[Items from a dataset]
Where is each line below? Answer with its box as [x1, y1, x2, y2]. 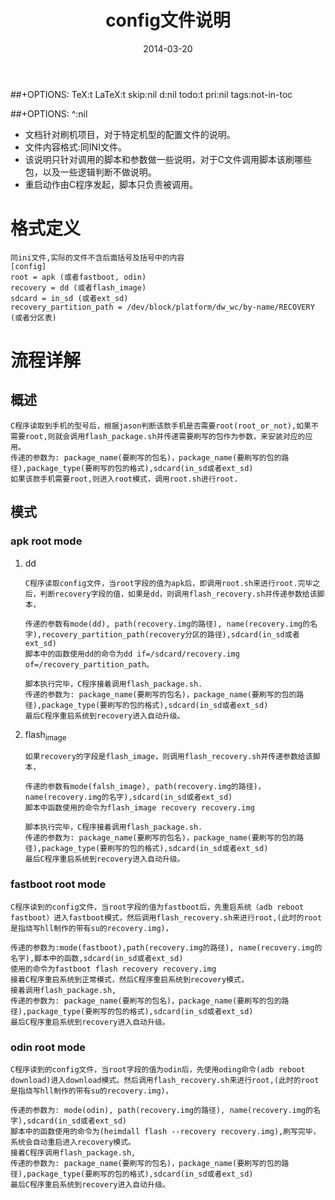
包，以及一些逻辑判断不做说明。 [24, 166, 157, 178]
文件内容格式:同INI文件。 [24, 141, 127, 153]
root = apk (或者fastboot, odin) [10, 272, 147, 282]
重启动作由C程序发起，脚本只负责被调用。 [24, 178, 199, 190]
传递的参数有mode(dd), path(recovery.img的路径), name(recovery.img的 [24, 619, 311, 629]
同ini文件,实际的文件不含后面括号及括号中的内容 [10, 252, 185, 263]
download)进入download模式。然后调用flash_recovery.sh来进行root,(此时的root [10, 1075, 320, 1085]
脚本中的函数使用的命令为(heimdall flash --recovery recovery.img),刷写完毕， [10, 1126, 321, 1136]
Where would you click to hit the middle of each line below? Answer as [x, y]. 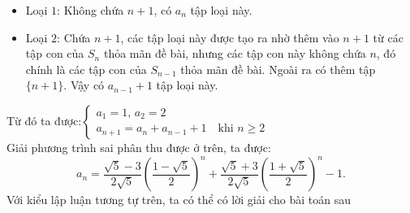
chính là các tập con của [86, 69]
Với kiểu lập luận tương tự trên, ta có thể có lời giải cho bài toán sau [179, 200]
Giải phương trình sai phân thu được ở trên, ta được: [139, 147]
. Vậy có [84, 85]
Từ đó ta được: [44, 120]
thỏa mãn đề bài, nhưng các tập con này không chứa [235, 53]
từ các [388, 37]
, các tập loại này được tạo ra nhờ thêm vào [230, 37]
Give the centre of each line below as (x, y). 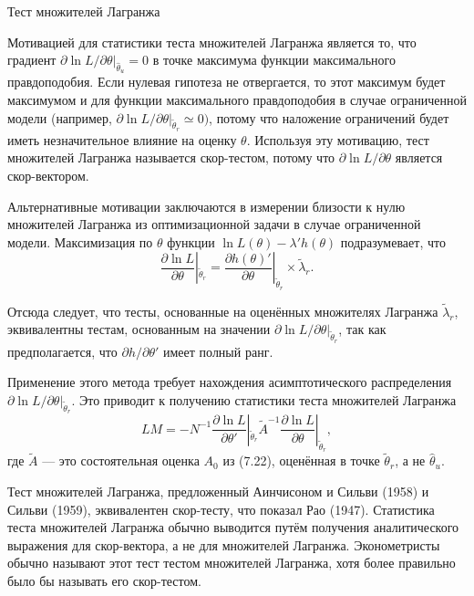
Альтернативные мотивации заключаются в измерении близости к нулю (206, 206)
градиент (32, 60)
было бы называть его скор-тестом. (105, 580)
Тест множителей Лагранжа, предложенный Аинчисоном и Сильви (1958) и (218, 491)
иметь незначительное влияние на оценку (122, 139)
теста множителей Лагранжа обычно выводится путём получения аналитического (233, 527)
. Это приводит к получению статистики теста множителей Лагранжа (264, 399)
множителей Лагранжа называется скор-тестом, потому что (171, 157)
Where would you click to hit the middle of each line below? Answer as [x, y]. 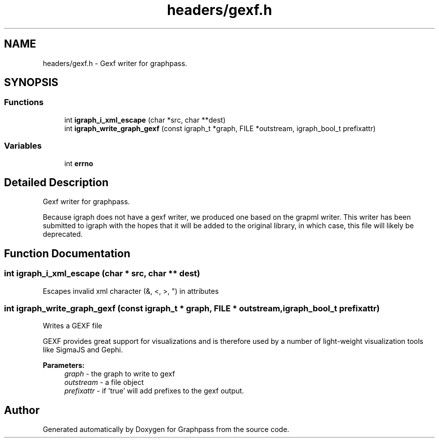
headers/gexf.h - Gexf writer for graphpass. [115, 63]
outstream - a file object [104, 382]
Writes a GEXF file [72, 326]
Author [22, 410]
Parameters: [64, 365]
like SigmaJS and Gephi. [83, 350]
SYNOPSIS [31, 83]
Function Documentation [67, 253]
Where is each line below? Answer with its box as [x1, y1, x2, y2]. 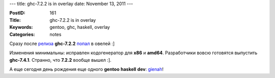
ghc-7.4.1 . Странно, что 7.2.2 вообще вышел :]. [9, 57, 112, 63]
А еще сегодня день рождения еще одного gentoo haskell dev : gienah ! [9, 66, 164, 72]
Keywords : [9, 24, 33, 30]
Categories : [9, 31, 35, 37]
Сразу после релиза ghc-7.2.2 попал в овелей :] [9, 41, 115, 47]
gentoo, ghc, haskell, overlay [49, 24, 111, 30]
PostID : [9, 10, 25, 16]
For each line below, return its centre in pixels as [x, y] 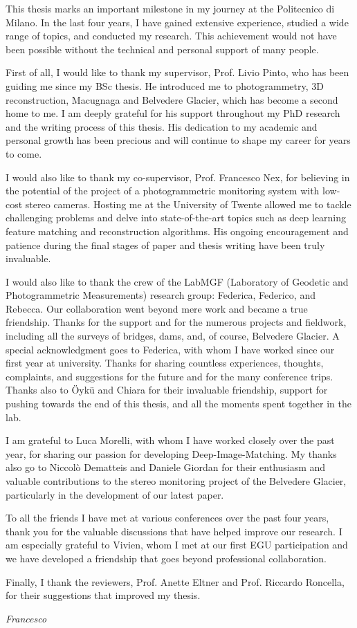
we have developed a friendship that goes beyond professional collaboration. [166, 558]
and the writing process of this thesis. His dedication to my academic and [162, 126]
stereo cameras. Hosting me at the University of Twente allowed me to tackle [188, 204]
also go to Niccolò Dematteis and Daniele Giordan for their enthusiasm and [166, 467]
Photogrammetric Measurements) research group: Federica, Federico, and [161, 295]
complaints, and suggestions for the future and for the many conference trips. [170, 376]
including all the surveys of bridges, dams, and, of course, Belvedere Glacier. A [173, 336]
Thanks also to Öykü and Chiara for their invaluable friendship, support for [167, 390]
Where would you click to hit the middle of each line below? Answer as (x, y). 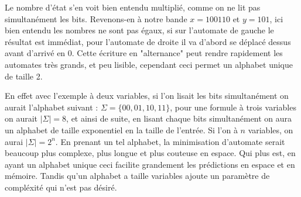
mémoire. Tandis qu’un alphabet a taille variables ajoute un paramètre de (137, 176)
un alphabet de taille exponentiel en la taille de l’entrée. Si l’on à (121, 129)
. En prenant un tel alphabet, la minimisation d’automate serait (170, 141)
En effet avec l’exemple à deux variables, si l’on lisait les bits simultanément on (147, 96)
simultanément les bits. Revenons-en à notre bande (96, 18)
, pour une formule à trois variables (233, 107)
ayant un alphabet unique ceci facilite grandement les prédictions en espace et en (150, 164)
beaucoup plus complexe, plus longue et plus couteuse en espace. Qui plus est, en (150, 153)
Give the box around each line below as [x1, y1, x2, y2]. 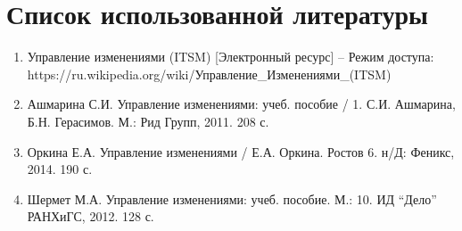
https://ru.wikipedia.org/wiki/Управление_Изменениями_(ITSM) [27, 64, 392, 83]
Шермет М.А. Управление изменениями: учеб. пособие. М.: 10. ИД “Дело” [27, 189, 437, 208]
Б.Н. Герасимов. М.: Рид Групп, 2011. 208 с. [27, 111, 269, 130]
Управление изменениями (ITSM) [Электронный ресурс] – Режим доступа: [27, 47, 434, 66]
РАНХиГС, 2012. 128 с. [27, 207, 154, 226]
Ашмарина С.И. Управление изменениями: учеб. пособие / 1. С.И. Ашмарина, [27, 95, 456, 113]
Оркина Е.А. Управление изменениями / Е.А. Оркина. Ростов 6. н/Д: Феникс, [27, 142, 455, 161]
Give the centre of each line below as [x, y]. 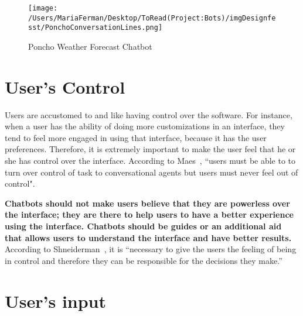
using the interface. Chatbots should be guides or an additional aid [143, 226]
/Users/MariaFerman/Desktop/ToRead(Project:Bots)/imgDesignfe [152, 18]
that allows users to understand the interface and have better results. [148, 237]
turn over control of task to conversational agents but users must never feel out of [151, 172]
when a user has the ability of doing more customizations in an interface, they [145, 126]
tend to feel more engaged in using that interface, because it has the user [136, 137]
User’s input [56, 300]
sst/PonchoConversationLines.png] [96, 28]
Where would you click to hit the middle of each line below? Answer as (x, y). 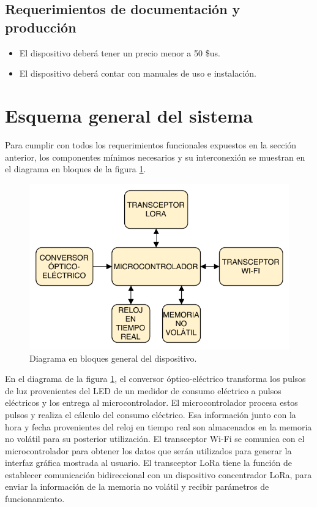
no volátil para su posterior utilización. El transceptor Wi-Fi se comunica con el (155, 439)
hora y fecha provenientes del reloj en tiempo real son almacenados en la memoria (158, 426)
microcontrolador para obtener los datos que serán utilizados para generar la (148, 450)
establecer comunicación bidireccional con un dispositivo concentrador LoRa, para (158, 474)
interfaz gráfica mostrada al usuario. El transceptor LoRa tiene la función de (148, 463)
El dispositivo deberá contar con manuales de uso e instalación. (138, 73)
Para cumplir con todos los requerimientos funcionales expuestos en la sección (151, 144)
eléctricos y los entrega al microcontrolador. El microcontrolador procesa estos (151, 402)

* [TASK]
Write out the data in full and exactly as given, though without the images.

* [RESPONSE FOR THIS EXERCISE]
Where is each line below? Answer with its box as [x1, y1, x2, y2]. 
包，以及一些逻辑判断不做说明。 [24, 166, 157, 178]
文件内容格式:同INI文件。 [24, 141, 127, 153]
root = apk (或者fastboot, odin) [10, 272, 147, 282]
重启动作由C程序发起，脚本只负责被调用。 [24, 178, 199, 190]
传递的参数有mode(dd), path(recovery.img的路径), name(recovery.img的 [24, 619, 311, 629]
同ini文件,实际的文件不含后面括号及括号中的内容 [10, 252, 185, 263]
download)进入download模式。然后调用flash_recovery.sh来进行root,(此时的root [10, 1075, 320, 1085]
脚本中的函数使用的命令为(heimdall flash --recovery recovery.img),刷写完毕， [10, 1126, 321, 1136]
Where would you click to hit the middle of each line below? Answer as [x, y]. 
chính là các tập con của [86, 69]
Với kiểu lập luận tương tự trên, ta có thể có lời giải cho bài toán sau [179, 200]
Giải phương trình sai phân thu được ở trên, ta được: [139, 147]
. Vậy có [84, 85]
Từ đó ta được: [44, 120]
thỏa mãn đề bài, nhưng các tập con này không chứa [235, 53]
từ các [388, 37]
, các tập loại này được tạo ra nhờ thêm vào [230, 37]
Give the centre of each line below as (x, y). 
Альтернативные мотивации заключаются в измерении близости к нулю (206, 206)
градиент (32, 60)
было бы называть его скор-тестом. (105, 580)
Тест множителей Лагранжа, предложенный Аинчисоном и Сильви (1958) и (218, 491)
иметь незначительное влияние на оценку (122, 139)
теста множителей Лагранжа обычно выводится путём получения аналитического (233, 527)
. Это приводит к получению статистики теста множителей Лагранжа (264, 399)
множителей Лагранжа называется скор-тестом, потому что (171, 157)
Where would you click to hit the middle of each line below? Answer as [x, y]. 
headers/gexf.h - Gexf writer for graphpass. [115, 63]
outstream - a file object [104, 382]
Writes a GEXF file [72, 326]
Author [22, 410]
Parameters: [64, 365]
like SigmaJS and Gephi. [83, 350]
SYNOPSIS [31, 83]
Function Documentation [67, 253]
Where is each line below? Answer with its box as [x1, y1, x2, y2]. 
ghc-7.4.1 . Странно, что 7.2.2 вообще вышел :]. [9, 57, 112, 63]
А еще сегодня день рождения еще одного gentoo haskell dev : gienah ! [9, 66, 164, 72]
Keywords : [9, 24, 33, 30]
Categories : [9, 31, 35, 37]
Сразу после релиза ghc-7.2.2 попал в овелей :] [9, 41, 115, 47]
gentoo, ghc, haskell, overlay [49, 24, 111, 30]
PostID : [9, 10, 25, 16]
For each line below, return its centre in pixels as [x, y] 
we have developed a friendship that goes beyond professional collaboration. [166, 558]
and the writing process of this thesis. His dedication to my academic and [162, 126]
stereo cameras. Hosting me at the University of Twente allowed me to tackle [188, 204]
also go to Niccolò Dematteis and Daniele Giordan for their enthusiasm and [166, 467]
Photogrammetric Measurements) research group: Federica, Federico, and [161, 295]
complaints, and suggestions for the future and for the many conference trips. [170, 376]
including all the surveys of bridges, dams, and, of course, Belvedere Glacier. A [173, 336]
Thanks also to Öykü and Chiara for their invaluable friendship, support for [167, 390]
Where would you click to hit the middle of each line below? Answer as (x, y). 
mémoire. Tandis qu’un alphabet a taille variables ajoute un paramètre de (137, 176)
un alphabet de taille exponentiel en la taille de l’entrée. Si l’on à (121, 129)
. En prenant un tel alphabet, la minimisation d’automate serait (170, 141)
En effet avec l’exemple à deux variables, si l’on lisait les bits simultanément on (147, 96)
simultanément les bits. Revenons-en à notre bande (96, 18)
, pour une formule à trois variables (233, 107)
ayant un alphabet unique ceci facilite grandement les prédictions en espace et en (150, 164)
beaucoup plus complexe, plus longue et plus couteuse en espace. Qui plus est, en (150, 153)
Give the box around each line below as [x1, y1, x2, y2]. 
https://ru.wikipedia.org/wiki/Управление_Изменениями_(ITSM) [27, 64, 392, 83]
Шермет М.А. Управление изменениями: учеб. пособие. М.: 10. ИД “Дело” [27, 189, 437, 208]
Б.Н. Герасимов. М.: Рид Групп, 2011. 208 с. [27, 111, 269, 130]
Управление изменениями (ITSM) [Электронный ресурс] – Режим доступа: [27, 47, 434, 66]
РАНХиГС, 2012. 128 с. [27, 207, 154, 226]
Ашмарина С.И. Управление изменениями: учеб. пособие / 1. С.И. Ашмарина, [27, 95, 456, 113]
Оркина Е.А. Управление изменениями / Е.А. Оркина. Ростов 6. н/Д: Феникс, [27, 142, 455, 161]
Give the centre of each line below as [x, y]. 
using the interface. Chatbots should be guides or an additional aid [143, 226]
/Users/MariaFerman/Desktop/ToRead(Project:Bots)/imgDesignfe [152, 18]
that allows users to understand the interface and have better results. [148, 237]
turn over control of task to conversational agents but users must never feel out of [151, 172]
when a user has the ability of doing more customizations in an interface, they [145, 126]
tend to feel more engaged in using that interface, because it has the user [136, 137]
User’s input [56, 300]
sst/PonchoConversationLines.png] [96, 28]
Where would you click to hit the middle of each line below? Answer as (x, y). 
no volátil para su posterior utilización. El transceptor Wi-Fi se comunica con el (155, 439)
hora y fecha provenientes del reloj en tiempo real son almacenados en la memoria (158, 426)
microcontrolador para obtener los datos que serán utilizados para generar la (148, 450)
establecer comunicación bidireccional con un dispositivo concentrador LoRa, para (158, 474)
interfaz gráfica mostrada al usuario. El transceptor LoRa tiene la función de (148, 463)
El dispositivo deberá contar con manuales de uso e instalación. (138, 73)
Para cumplir con todos los requerimientos funcionales expuestos en la sección (151, 144)
eléctricos y los entrega al microcontrolador. El microcontrolador procesa estos (151, 402)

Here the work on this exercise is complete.